Stored items from a collection
# # # # #
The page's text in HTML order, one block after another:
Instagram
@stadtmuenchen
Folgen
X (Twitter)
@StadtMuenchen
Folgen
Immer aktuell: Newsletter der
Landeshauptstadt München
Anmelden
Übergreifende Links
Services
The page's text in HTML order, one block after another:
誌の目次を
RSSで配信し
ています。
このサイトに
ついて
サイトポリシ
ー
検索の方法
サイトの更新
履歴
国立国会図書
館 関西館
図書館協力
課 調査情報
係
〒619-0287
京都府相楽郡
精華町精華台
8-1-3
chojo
# # # # #
◆ TASK DESCRIPTION: An exact restatement of all the entries above is needed.

◆ YOUR RESPONSE:
The page's text in HTML order, one block after another:
Instagram
@stadtmuenchen
Folgen
X (Twitter)
@StadtMuenchen
Folgen
Immer aktuell: Newsletter der
Landeshauptstadt München
Anmelden
Übergreifende Links
Services
The page's text in HTML order, one block after another:
誌の目次を
RSSで配信し
ています。
このサイトに
ついて
サイトポリシ
ー
検索の方法
サイトの更新
履歴
国立国会図書
館 関西館
図書館協力
課 調査情報
係
〒619-0287
京都府相楽郡
精華町精華台
8-1-3
chojo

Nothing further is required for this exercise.